McCrory has denied that he has shifted to the right over the course of his governorship.

“The Charlotte political system has become much more liberal since I left,” he told the Charlotte Observer earlier this month. “I haven’t changed my political philosophy. The Charlotte political system has gone very far left.”

The 2013 session was punctuated by weekly protests outside the capitol known as “Moral Mondays,” led by civil rights groups and the religious left. In the GOP wave of 2014, North Carolina’s legislature was the only Southern state where Democrats were able to make gains, though Republicans held onto their veto-proof majority.

Education has developed into a major issue of the race, as teacher pay in North Carolina is among the worst in the country (though that’s not entirely McCrory’s fault.) McCrory has also caught flack for Republican legislation that expanded voucher programs and allowed charter schools to take over low-performing public schools.

“In many ways the legislation was driven by the legislature and he signed on to it, but he did not present himself in the North Carolina tradition of being an education advocate,” McCorkle said.

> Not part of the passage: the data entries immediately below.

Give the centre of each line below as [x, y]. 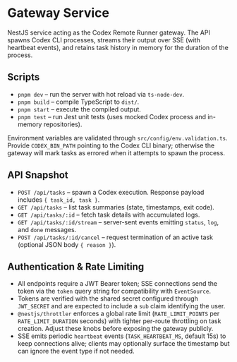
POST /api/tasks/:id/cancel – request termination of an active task [115, 237]
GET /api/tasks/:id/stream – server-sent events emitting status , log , [118, 222]
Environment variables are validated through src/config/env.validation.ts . [117, 138]
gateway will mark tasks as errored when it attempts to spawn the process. [116, 152]
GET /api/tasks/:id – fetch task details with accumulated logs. [109, 215]
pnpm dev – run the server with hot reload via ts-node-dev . [101, 94]
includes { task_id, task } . [59, 200]
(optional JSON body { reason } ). [67, 244]
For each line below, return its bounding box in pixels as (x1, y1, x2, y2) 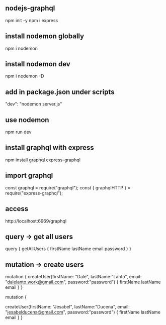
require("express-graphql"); (5, 190, 63, 196)
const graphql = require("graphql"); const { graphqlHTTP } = (5, 184, 131, 190)
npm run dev (5, 129, 32, 135)
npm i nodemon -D (5, 73, 44, 79)
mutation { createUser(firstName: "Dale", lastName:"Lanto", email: (5, 274, 142, 280)
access (5, 204, 29, 213)
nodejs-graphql (5, 4, 55, 13)
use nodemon (5, 116, 49, 124)
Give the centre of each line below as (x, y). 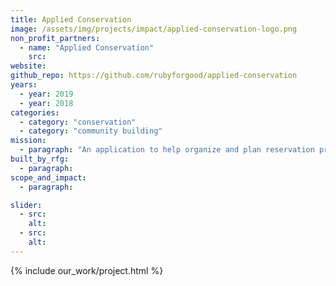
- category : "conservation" (78, 122)
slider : (26, 205)
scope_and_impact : (48, 177)
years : (24, 85)
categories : (35, 112)
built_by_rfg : (40, 159)
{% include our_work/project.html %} (87, 270)
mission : (28, 141)
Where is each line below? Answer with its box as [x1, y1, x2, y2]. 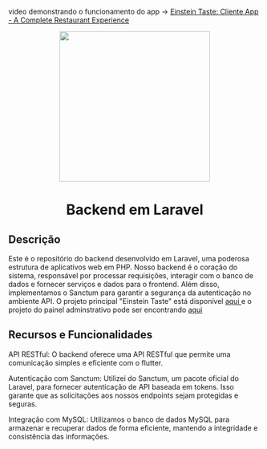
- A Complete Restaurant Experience [8, 15, 130, 25]
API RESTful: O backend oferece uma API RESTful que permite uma [8, 349, 231, 359]
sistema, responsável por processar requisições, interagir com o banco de [8, 271, 254, 280]
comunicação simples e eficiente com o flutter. [8, 358, 164, 367]
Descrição [8, 233, 61, 246]
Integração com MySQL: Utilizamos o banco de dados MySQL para [8, 415, 230, 424]
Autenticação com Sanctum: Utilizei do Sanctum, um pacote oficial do [8, 373, 239, 383]
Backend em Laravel [66, 200, 204, 219]
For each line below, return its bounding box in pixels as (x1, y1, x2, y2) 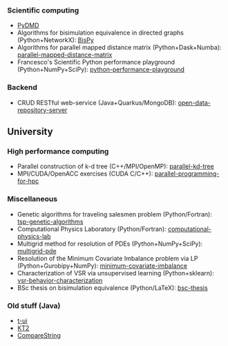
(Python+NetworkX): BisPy (17, 36, 95, 44)
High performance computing (7, 146, 109, 156)
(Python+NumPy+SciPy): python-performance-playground (17, 65, 185, 74)
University (7, 125, 53, 137)
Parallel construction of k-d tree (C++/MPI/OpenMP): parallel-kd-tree (17, 162, 214, 171)
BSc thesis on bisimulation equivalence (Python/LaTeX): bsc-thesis (17, 283, 209, 292)
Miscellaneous (7, 194, 57, 204)
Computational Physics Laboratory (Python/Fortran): (17, 224, 167, 233)

In the meantime McCrory’s opponent, Cooper, been able to out-fundraise the incumbent. He has raised a total of $12.7 million by the second period of 2016, according to his campaign, which said in a memo that it was “more at this point in the campaign than any other gubernatorial race in North Carolina history.” By comparison, McCrory has raised $8.7 million, according to the Charlotte Observer.

North Carolina is the textbook definition of a battleground state. President Obama won it in 2008 by less than 14,000 votes, while in 2012 it swung back red with Mitt Romney capturing a 2 percentage point margin of victory. The state is now considered a must-win for Donald Trump — though so far, Hillary Clinton appears to have invested much more in terms of a ground game, which may further benefit Cooper.

McCrory, who served for 14 years as the mayor of Charlotte, sold himself to his deeply purple state in 2012 as a “moderate, pragmatic not overly partisan, pro-business mayor,” said Gary Pearce, a Democratic consultant in North Carolina.

“He got elected because of Charlotte,” Pearce said. “And now there’s a big chance that he is going to lose because of Charlotte — he will lose votes there and he has got a reputation as more hard right and not pragmatic, and bad for business.”